A study by Gemalto has shown that only around half (48%) of businesses can detect if any of their IoT devices suffers a breach.

While spending on protection has grown (from 11% of IoT budget in 2017 to 13% now) and nearly all (90%) believing it is a big consideration for customers, the survey of 950 IT and business decision makers globally showed significant problems.
Gemalto found that companies are calling on governments to intervene, with 79% asking for more robust guidelines on IoT security, and 59% seeking clarification on who is responsible for protecting IoT. Despite the fact that many governments have already enacted or announced the introduction of regulations specific to IoT security, most (95%) businesses believe there should be uniform regulations in place, a finding that is echoed by  consumers - 95% expect IoT devices to be governed by security regulations.

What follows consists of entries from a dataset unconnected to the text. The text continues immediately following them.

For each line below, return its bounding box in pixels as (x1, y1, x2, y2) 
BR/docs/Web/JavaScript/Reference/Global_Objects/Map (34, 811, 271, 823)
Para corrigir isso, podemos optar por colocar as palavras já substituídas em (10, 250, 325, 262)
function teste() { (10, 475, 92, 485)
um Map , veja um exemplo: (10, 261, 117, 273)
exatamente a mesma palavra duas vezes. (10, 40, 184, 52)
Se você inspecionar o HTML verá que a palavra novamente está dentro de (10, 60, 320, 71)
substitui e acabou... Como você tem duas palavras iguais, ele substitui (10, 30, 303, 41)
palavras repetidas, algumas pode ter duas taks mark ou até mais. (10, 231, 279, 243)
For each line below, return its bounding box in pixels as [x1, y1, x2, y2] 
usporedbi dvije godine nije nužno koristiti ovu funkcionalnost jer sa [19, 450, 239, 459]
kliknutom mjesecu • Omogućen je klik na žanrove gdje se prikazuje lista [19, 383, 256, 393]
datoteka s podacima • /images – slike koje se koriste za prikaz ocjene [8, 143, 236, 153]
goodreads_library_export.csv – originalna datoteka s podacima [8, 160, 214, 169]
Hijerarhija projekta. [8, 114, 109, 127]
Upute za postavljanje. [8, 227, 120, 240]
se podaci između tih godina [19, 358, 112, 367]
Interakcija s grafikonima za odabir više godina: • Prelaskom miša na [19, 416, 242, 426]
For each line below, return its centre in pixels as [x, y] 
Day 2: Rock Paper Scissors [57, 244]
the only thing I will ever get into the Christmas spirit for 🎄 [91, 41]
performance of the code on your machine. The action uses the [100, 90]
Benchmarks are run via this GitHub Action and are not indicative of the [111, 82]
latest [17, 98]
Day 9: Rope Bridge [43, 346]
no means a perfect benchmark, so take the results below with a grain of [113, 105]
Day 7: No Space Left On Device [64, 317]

“Given the increase in the number of IoT-enabled devices, it’s extremely worrying to see that businesses still can’t detect if they have been breached,” said Jason Hart, CTO, Data Protection at Gemalto. “With no consistent regulation guiding the industry, it’s no surprise the threats – and, in turn, vulnerability of businesses – are increasing. This will only continue unless governments step in now to help industry avoid losing control.”

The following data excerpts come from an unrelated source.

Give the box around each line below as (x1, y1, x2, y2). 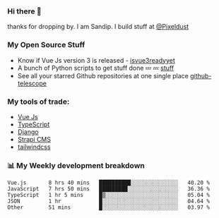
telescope (17, 79, 47, 87)
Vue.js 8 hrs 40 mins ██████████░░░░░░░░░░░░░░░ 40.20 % (7, 179, 211, 186)
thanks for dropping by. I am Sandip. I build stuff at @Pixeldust (7, 23, 189, 31)
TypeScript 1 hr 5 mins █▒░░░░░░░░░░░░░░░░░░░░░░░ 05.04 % (7, 192, 211, 199)
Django (17, 127, 39, 136)
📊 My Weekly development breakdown (7, 160, 145, 170)
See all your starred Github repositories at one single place (17, 71, 189, 80)
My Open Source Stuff (7, 40, 85, 50)
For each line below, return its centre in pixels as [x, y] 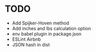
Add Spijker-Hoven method [41, 23]
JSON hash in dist [31, 44]
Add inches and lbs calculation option [51, 28]
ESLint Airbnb [26, 39]
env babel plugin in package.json [47, 34]
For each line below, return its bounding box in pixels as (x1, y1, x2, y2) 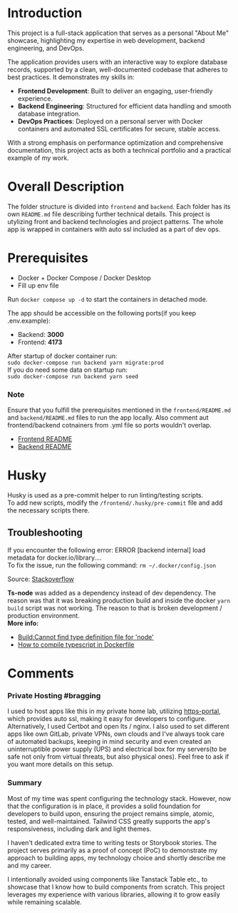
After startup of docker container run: (7, 351, 118, 360)
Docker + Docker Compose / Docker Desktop (17, 273, 151, 282)
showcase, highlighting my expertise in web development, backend (7, 36, 205, 44)
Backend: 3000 (17, 330, 64, 338)
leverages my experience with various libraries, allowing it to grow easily (7, 890, 221, 899)
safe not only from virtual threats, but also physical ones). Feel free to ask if (7, 752, 229, 761)
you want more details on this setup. (7, 760, 114, 769)
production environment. (7, 611, 80, 620)
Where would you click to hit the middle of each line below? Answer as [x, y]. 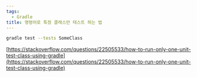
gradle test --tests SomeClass [44, 38]
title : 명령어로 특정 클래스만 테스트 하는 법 [54, 22]
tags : [13, 11]
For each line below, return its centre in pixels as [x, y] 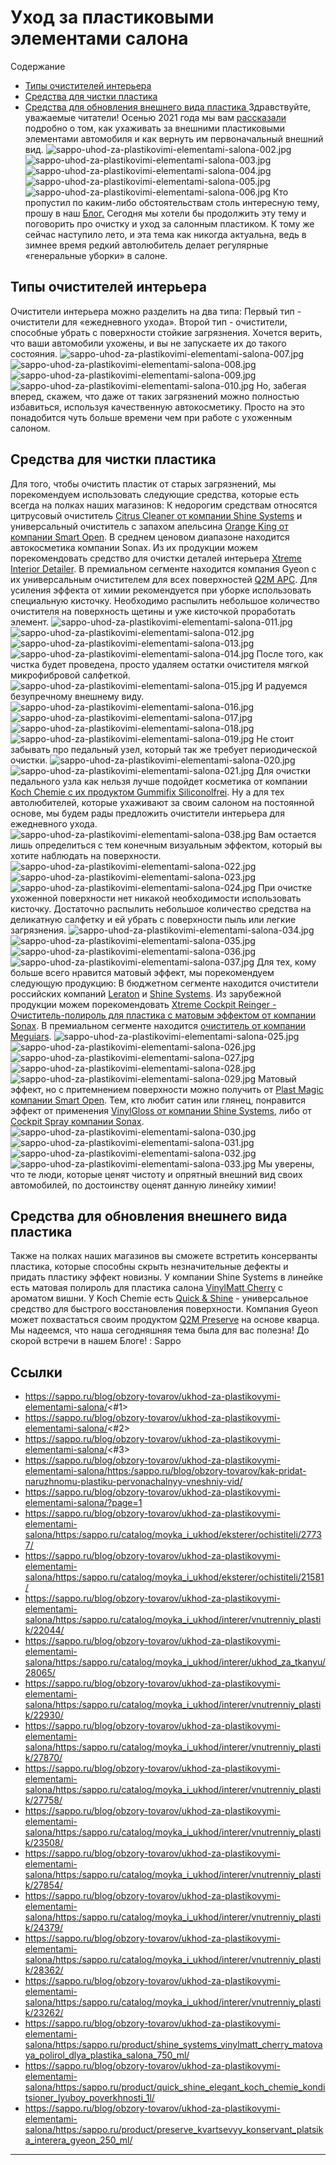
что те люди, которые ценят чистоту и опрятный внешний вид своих [156, 1174]
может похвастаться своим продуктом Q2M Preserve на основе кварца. [165, 1320]
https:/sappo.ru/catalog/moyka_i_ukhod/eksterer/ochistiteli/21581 [190, 1577]
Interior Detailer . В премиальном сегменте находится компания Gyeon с [163, 568]
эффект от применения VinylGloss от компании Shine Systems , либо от [161, 1110]
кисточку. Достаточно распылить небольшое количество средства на [161, 908]
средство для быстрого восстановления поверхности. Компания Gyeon [164, 1309]
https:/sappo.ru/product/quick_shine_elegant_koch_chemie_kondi [190, 2087]
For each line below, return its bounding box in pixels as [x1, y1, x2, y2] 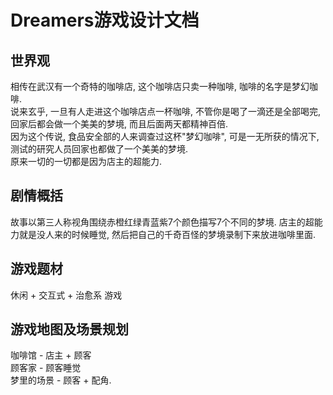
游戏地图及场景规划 [10, 321, 129, 338]
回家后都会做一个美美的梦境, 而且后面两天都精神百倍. [10, 118, 229, 130]
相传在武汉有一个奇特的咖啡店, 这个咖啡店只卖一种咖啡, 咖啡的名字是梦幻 [10, 81, 310, 92]
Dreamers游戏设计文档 [10, 9, 200, 32]
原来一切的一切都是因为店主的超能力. [10, 156, 163, 167]
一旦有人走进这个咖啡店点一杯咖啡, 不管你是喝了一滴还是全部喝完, [49, 106, 321, 117]
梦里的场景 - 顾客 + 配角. [10, 374, 112, 386]
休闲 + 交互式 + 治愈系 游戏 [10, 289, 123, 301]
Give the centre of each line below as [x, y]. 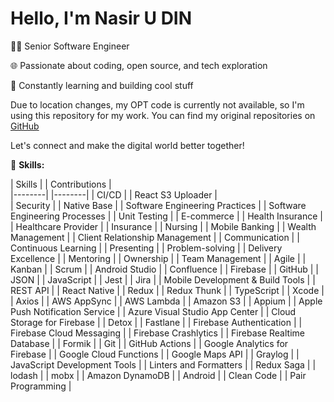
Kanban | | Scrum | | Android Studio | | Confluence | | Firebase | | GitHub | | [164, 269]
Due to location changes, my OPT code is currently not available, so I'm [157, 104]
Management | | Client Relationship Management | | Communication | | [155, 237]
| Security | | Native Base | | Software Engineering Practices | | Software [158, 205]
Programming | [41, 386]
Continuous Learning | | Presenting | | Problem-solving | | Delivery [146, 248]
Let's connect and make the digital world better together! [127, 145]
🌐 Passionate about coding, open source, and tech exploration [139, 65]
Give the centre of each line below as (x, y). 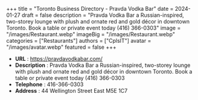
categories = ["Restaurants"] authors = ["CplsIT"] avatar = (79, 41)
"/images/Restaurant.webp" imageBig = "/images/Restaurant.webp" (91, 34)
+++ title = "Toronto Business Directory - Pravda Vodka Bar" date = (90, 9)
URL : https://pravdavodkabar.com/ (59, 59)
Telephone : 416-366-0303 (49, 84)
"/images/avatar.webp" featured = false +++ (61, 47)
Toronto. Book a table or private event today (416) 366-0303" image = (94, 28)
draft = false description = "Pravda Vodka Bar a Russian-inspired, (103, 15)
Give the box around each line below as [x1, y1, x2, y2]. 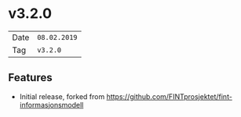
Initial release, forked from [19, 91, 105, 101]
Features [8, 71, 53, 84]
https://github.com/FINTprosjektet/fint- [106, 91, 233, 101]
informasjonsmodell [19, 100, 84, 109]
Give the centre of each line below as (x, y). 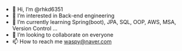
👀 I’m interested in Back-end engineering (63, 16)
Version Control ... (35, 28)
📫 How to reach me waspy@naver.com (62, 41)
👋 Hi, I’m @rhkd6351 (37, 9)
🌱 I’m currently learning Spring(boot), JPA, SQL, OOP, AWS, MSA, (94, 22)
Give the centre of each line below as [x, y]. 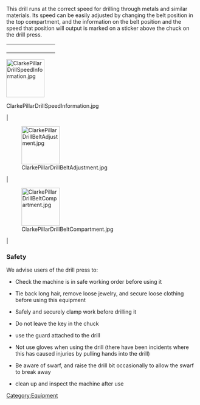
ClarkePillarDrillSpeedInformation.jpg [53, 106]
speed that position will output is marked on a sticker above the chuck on [98, 28]
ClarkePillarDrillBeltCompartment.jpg [67, 229]
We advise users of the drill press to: [52, 270]
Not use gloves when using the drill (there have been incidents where [102, 347]
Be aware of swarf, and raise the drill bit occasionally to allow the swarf [105, 365]
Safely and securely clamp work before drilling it [76, 312]
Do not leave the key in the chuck [57, 324]
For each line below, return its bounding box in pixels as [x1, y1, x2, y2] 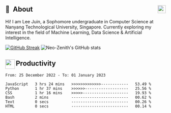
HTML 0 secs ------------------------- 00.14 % [5, 103, 152, 109]
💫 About [5, 5, 33, 14]
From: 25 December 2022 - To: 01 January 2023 [5, 72, 106, 78]
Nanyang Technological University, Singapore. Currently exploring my [5, 24, 152, 30]
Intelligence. [5, 34, 32, 41]
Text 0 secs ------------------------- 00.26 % [5, 99, 152, 104]
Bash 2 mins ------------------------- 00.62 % [5, 95, 152, 100]
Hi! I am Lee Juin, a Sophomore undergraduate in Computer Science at [5, 18, 154, 24]
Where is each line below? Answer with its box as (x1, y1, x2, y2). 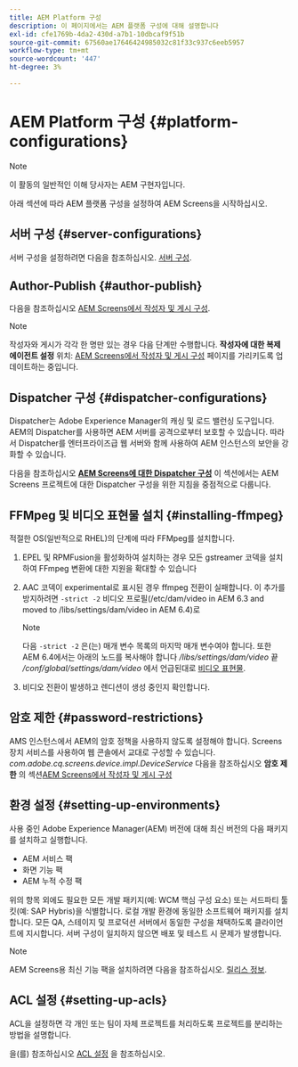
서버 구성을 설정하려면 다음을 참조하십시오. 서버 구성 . (9, 251, 192, 263)
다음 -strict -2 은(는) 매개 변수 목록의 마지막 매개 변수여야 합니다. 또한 (21, 641, 272, 652)
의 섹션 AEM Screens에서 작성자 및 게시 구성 (18, 768, 173, 780)
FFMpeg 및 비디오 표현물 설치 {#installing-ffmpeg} (9, 507, 285, 522)
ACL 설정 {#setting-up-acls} (9, 993, 167, 1008)
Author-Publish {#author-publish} (9, 278, 203, 294)
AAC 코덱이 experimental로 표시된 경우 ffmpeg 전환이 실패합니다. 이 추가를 (21, 582, 286, 593)
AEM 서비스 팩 (21, 853, 73, 864)

Businesses are calling for governmental intervention because of the challenges they see in securing connected devices and IoT services. This is particularly mentioned for data privacy (38%) and the collection of large amounts of data (34%). Protecting an increasing amount of data is proving an issue, with only three in five (59%) of those using IoT and spending on IoT security, admitting they encrypt all of their data.
Consumers believe security needs to improve (62%), followed by privacy concerns (54%), control of devices by hackers (51%) and lack of control over personal data (50%).

Gemalto sees blockchain emerging as a potential technology; adoption of blockchain has doubled from 9% to 19% in the last 12 months, with a quarter (23%) of respondents believe that blockchain technology would be an ideal solution to use for securing IoT devices, with 91% of organisations that don’t currently use the technology are likely to consider it in the future.

As blockchain technology finds its place in securing IoT devices, businesses continue to employ other methods to protect themselves against cybercriminals. The majority (71%) encrypt their data, while password protection (66%) and two factor authentication (38%) remain prominent.

However web security company High-Tech Bridge sees that figure as be too optimistic:

“I think the survey results are somewhat optimistic with almost a half of the European companies claiming to have IoT breach detection capacities,” said CEO Ilia Kolochenko. “ In my experience, less than 10% of European organizations have an up to date inventory of their IoT devices, let alone breach detection capacities. Shadow IoT, brought and implemented by employees, exacerbate the situation as corporate data starts being stored on unidentifiable and uncontrollable devices, often with backup in external storage locations or the cloud.”

Blockchain capacity to secure IoT is somewhat overestimated, she says, as the technology by definition has nothing to do with many popular attack vectors on IoT devices. GDPR's role is also questioned, as most of the careless IoT manufactures are located far beyond EU jurisdiction and do not care about any judicial decisions of European courts against them. Moreover, not every IoT is designed to store or process PII, thus making GDPR simply inapplicable.

“Uniform regulation of the IoT market is a Utopia amid current geopolitical tensions in the technology sector. Nonetheless, governmental regulation of secure-by-design IoT is certainly a good idea and probably is the only way to make the IoT market more reliable,” she said.